Ucraina, entra in scena la Cina

Qualcosa si muove in campo diplomatico, con la discesa in campo del premier israeliano, dopo gli interventi di Macron e Scholz. Ma soprattutto con una breve nota proveniente da Pechino.
(Alexei Druzhinin, Sputnik, Kremlin Pool Photo via AP, File)

La sola notizia che sembra aprire veri spiragli di pace in una guerra che, come sempre, assume i connotati dell’abiezione, della perversione e della menzogna globale, viene da Pechino: nel corso di una conferenza stampa, infatti, il ministro degli Esteri cinese Wang Yi ha detto che la Cina è pronta a lavorare con la comunità internazionale per una «necessaria mediazione sull’Ucraina», pur ribadendo che l’alleanza con la Russia «è solida come una roccia».

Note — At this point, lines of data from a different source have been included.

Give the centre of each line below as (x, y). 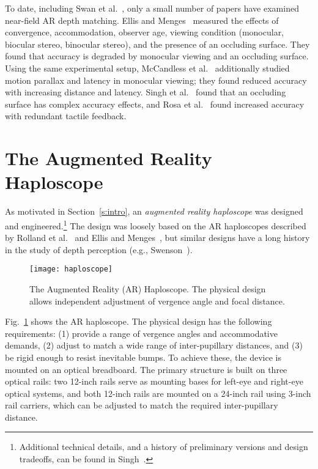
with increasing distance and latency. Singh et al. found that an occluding (146, 92)
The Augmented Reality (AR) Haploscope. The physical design (148, 288)
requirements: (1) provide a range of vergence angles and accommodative (141, 333)
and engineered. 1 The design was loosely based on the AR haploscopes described (156, 224)
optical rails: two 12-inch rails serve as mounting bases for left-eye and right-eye (154, 381)
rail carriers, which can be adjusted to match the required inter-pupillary (142, 405)
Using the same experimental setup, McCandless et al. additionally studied (147, 68)
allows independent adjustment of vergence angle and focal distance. (157, 301)
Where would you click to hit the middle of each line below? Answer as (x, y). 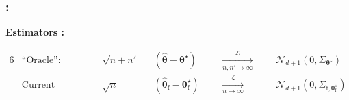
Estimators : (35, 32)
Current (38, 85)
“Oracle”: (41, 60)
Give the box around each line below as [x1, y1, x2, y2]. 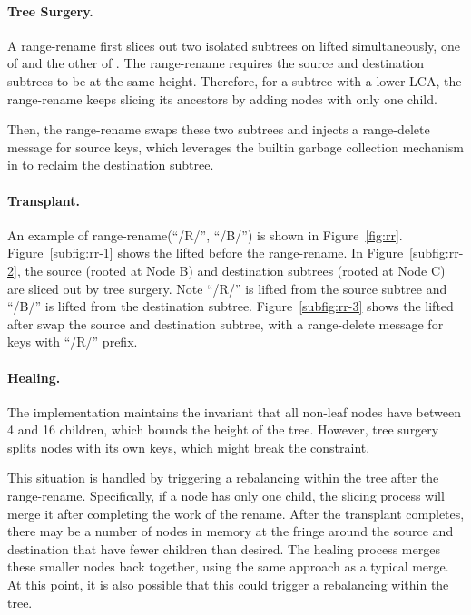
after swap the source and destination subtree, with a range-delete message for [7, 314, 444, 333]
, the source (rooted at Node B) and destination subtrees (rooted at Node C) [16, 260, 446, 279]
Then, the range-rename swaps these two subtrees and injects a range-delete [7, 120, 430, 139]
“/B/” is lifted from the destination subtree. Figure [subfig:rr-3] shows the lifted [7, 297, 454, 316]
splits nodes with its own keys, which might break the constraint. [7, 437, 370, 456]
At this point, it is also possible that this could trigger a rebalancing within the [7, 575, 449, 594]
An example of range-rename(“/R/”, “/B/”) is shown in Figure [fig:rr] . [7, 225, 403, 244]
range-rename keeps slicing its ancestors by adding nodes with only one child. [7, 89, 437, 108]
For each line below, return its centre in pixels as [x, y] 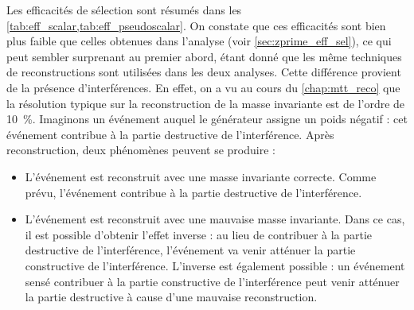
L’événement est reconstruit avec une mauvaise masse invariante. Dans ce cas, [215, 219]
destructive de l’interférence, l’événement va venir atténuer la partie [190, 250]
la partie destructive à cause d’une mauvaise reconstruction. [171, 297]
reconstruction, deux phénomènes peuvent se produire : [141, 150]
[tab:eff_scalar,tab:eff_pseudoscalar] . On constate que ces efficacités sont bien [196, 25]
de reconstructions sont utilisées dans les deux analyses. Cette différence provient [204, 72]
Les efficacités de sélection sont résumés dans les [124, 10]
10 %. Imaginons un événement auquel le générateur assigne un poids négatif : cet [207, 119]

Dopo i tentativi reiterati di Emmanuel Macron, Naftali Bennett e anche Olaf Scholz di dialogare con Putin per indurlo a più miti consigli, Pechino − che come si ricorderà si è astenuta nel voto all’Assemblea generale dell’Onu di condanna dell’invasione dell’Ucraina da parte della Russia, non votando contro – entra in campo perché, probabilmente, nelle sue riflessioni i responsabili della politica cinese hanno capito che la situazione economica mondiale potrebbe precipitare come nel 2008, mentre l’aumento dei prezzi delle materie prime, in particolare energetiche, danneggiano anche il mercato cinese. E, soprattutto, una crisi nei mercati internazionali porterebbe a una diminuzione delle esportazioni cinesi, quando sono proprio queste a tirare la crescita incessante dell’economia cinese.

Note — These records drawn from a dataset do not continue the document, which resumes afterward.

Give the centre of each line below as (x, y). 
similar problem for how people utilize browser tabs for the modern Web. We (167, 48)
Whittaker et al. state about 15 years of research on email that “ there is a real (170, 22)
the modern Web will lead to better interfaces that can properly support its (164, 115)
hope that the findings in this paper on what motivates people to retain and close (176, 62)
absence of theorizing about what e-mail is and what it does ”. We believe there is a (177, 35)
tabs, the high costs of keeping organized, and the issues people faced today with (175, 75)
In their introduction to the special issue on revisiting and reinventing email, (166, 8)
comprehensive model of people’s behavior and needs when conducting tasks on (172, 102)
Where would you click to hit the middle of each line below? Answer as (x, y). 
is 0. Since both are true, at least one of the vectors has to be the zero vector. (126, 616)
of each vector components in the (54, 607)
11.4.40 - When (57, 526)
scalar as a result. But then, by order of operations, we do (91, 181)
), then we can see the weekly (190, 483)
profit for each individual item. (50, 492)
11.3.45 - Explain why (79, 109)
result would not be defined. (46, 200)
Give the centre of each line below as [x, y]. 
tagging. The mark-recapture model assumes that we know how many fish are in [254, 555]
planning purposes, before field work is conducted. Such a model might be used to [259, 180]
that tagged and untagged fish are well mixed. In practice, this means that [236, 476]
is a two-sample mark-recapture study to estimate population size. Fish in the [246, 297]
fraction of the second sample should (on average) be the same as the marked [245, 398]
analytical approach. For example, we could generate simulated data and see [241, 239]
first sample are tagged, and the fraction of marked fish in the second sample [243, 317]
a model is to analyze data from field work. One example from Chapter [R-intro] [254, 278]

Ora, sicuramente la Cina ha già lucrato non poco dal conflitto attuale, forse addirittura ne era al corrente da due o tre mesi, il che spiegherebbe certe manovre di accaparramento di derrate alimentari e di risorse energetiche che sono venute in luce in questi ultimi giorni, acquisti che hanno contribuito a far aumentare i prezzi nei mercati delle materie prime. Ma la Cina teme la guerra in Europa. Oltretutto, potrebbe ponendosi come negoziatore acquisire, in caso di successo della mediazione, un’aura di pacificatrice che attualmente non ha, demonizzata com’è dal suo concorrente statunitense. Per i rapporti con Putin di antica data, per il fatto che la Russia per qualche decennio avrà bisogno dell’appoggio cinese dopo aver praticamente buttato per aria i naturali rapporti commerciali e politici con l’Unione europea e l’Occidente in genere, la mediazione cinese potrebbe essere molto più convincente di quelle finora messe in atto.

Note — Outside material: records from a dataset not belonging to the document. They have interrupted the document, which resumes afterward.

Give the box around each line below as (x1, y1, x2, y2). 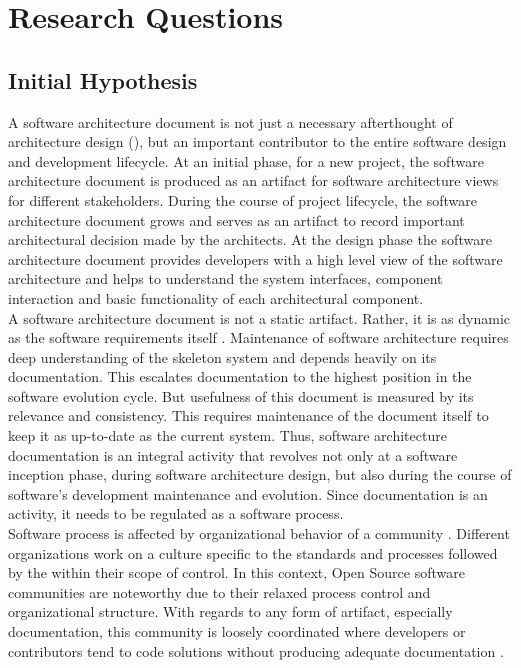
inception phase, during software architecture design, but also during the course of (8, 464, 512, 485)
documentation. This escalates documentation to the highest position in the (8, 366, 472, 387)
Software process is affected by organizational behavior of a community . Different (8, 523, 510, 544)
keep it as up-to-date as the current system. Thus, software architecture (8, 425, 447, 446)
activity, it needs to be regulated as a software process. (8, 503, 344, 524)
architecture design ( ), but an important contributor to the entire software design (8, 131, 507, 152)
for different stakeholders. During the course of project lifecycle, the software (8, 189, 477, 210)
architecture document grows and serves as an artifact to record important (8, 209, 465, 230)
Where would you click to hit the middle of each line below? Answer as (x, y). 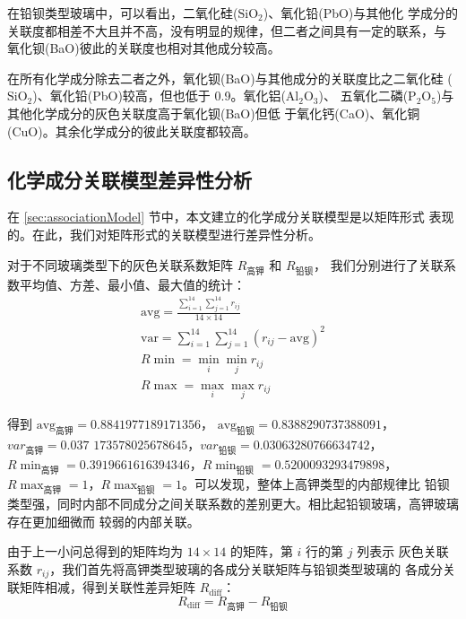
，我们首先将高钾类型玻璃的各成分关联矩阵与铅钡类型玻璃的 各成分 (246, 568)
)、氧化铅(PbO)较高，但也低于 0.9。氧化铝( (159, 96)
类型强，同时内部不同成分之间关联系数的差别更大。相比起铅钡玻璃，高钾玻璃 (233, 504)
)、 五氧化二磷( (363, 96)
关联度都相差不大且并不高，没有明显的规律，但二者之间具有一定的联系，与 (227, 30)
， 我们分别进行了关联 (379, 264)
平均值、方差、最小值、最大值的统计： (132, 284)
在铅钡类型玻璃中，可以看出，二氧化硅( (123, 13)
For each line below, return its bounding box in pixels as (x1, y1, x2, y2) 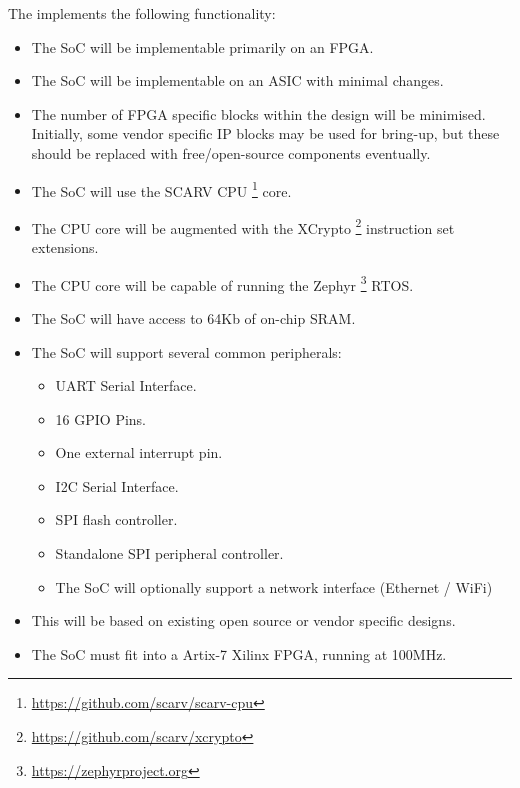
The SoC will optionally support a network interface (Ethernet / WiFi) (55, 576, 493, 597)
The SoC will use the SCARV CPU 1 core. (31, 177, 292, 201)
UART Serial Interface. (55, 375, 197, 396)
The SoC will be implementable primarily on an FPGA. (31, 36, 374, 57)
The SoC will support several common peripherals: (31, 341, 342, 362)
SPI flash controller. (55, 509, 178, 530)
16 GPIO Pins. (55, 408, 147, 429)
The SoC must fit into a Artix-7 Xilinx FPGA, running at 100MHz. (31, 643, 447, 664)

Certamente la Cina non scenderà in campo – da notare anche la tempistica, più di dieci giorni dopo l’inizio delle ostilità, quando si è capito che la guerra non può più conoscere una vittoria lampo dei russi – se non con interessi precisi, sia politici che economici. In fondo la questione territoriale per Pechino non avrà grande importanza − cioè se Donbass e chissà quale altra parte del territorio ucraino dovrà diventare russo −, mentre sarà fondamentale capire quali saranno i futuri assetti del potere in Ucraina, cioè chi diventerà presidente e chi gestirà il Paese, quali saranno i rapporti con la Nato e con l’Unione europea. E qui la strada è estremamente angusta, e piena di trabocchetti. Anche per Pechino non sarà una passeggiata arrivare a una qualche forma di trattato di non belligeranza, se non di pace.

Nel frattempo si continua ad assistere alla tragedia della popolazione, documentata come in nessun’altra guerra in precedenza, con fior fiore di operatori e fotografi che filmano tutto, spesso a rischio della propria vita (anche il papa li ha ricordati e ringraziati), col balletto delle notizie sui corridoi umanitari, sui pericoli legati alle centrali nucleari, sugli attacchi hacker contro le televisioni russe, sulle armi che arriverebbero a Kiev – 17 mila razzi anticarro, si dice tra l’altro −, sulla macchina della solidarietà che si è messa in moto in Europa, in particolare nei Paesi confinanti con l’Ucraina in particolare. La fantasia della solidarietà commuove: la guerra suscita i sentimenti peggiori, ma risveglia anche il bene nascosto.